[Problem description]
A verbatim copy is needed of the lines below from the one containing "and y=-30). For our example, any (80, 173)" up to and including the one containing "In a slow or", excluding pictures.

╭─ Study material

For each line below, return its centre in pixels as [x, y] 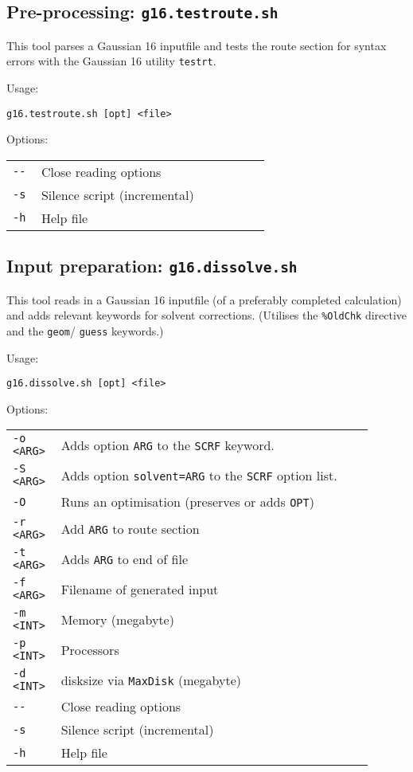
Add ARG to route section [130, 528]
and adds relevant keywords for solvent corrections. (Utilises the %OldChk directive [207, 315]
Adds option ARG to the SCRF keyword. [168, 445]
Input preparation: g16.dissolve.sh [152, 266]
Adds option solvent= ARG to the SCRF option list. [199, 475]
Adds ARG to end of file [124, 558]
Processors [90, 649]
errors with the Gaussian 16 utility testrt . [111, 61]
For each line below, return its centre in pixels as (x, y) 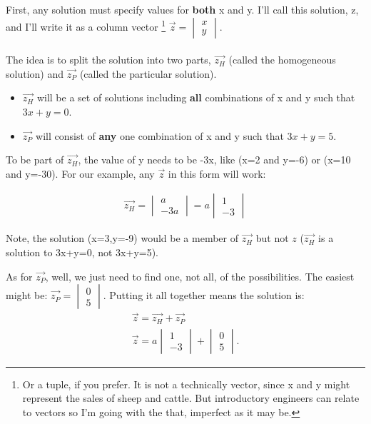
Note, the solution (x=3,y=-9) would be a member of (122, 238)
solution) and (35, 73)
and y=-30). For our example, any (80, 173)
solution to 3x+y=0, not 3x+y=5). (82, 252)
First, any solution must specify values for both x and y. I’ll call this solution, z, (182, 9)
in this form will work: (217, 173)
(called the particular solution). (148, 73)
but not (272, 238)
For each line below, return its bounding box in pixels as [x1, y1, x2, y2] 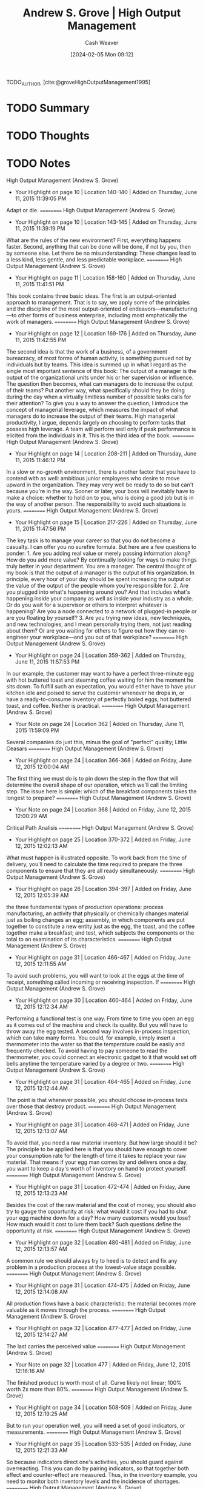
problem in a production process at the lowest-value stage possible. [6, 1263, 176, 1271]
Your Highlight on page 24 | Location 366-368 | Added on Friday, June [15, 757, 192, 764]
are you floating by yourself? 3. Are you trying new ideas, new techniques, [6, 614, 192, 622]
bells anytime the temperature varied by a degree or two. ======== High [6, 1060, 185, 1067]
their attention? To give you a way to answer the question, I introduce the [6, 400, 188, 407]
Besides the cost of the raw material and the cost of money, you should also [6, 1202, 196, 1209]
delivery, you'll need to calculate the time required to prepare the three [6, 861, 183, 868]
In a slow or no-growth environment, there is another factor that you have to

╰─
╭─ Study material

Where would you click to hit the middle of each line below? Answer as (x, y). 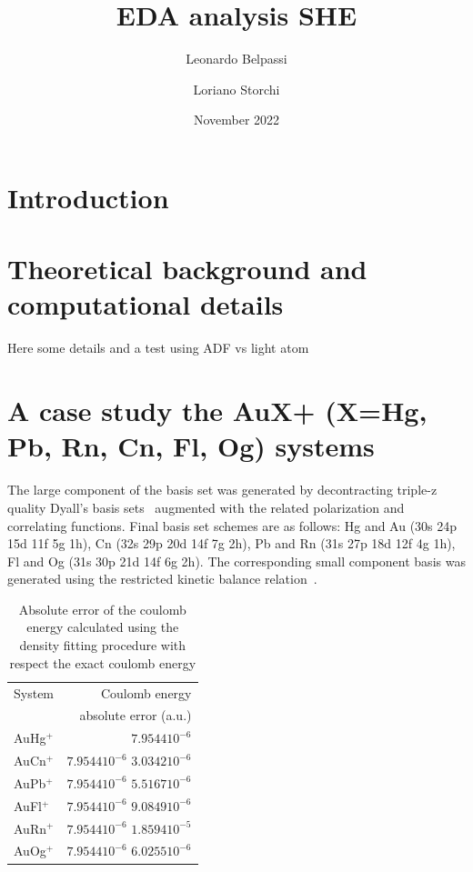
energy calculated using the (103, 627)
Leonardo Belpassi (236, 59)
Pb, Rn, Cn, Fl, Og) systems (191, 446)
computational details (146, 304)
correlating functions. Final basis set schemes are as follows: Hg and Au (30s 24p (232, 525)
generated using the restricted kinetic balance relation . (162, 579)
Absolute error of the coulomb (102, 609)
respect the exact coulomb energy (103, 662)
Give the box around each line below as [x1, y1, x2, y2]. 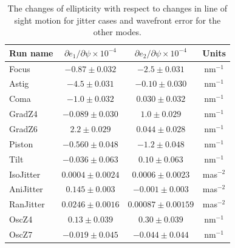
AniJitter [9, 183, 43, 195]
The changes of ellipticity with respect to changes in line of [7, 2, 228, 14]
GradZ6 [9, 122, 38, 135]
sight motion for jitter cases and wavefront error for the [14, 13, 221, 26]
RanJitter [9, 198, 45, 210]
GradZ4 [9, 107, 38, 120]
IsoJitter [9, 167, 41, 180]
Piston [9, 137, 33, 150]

╰─

[Answer space]
and y=-30). For our example, any (80, 173)
solution to 3x+y=0, not 3x+y=5). (82, 252)
First, any solution must specify values for both x and y. I’ll call this solution, z, (182, 9)
in this form will work: (217, 173)
(called the particular solution). (148, 73)
but not (272, 238)
For each line below, return its bounding box in pixels as [x1, y1, x2, y2] 
problem in a production process at the lowest-value stage possible. [6, 1263, 176, 1271]
Your Highlight on page 24 | Location 366-368 | Added on Friday, June [15, 757, 192, 764]
are you floating by yourself? 3. Are you trying new ideas, new techniques, [6, 614, 192, 622]
bells anytime the temperature varied by a degree or two. ======== High [6, 1060, 185, 1067]
their attention? To give you a way to answer the question, I introduce the [6, 400, 188, 407]
Besides the cost of the raw material and the cost of money, you should also [6, 1202, 196, 1209]
delivery, you'll need to calculate the time required to prepare the three [6, 861, 183, 868]
In a slow or no-growth environment, there is another factor that you have to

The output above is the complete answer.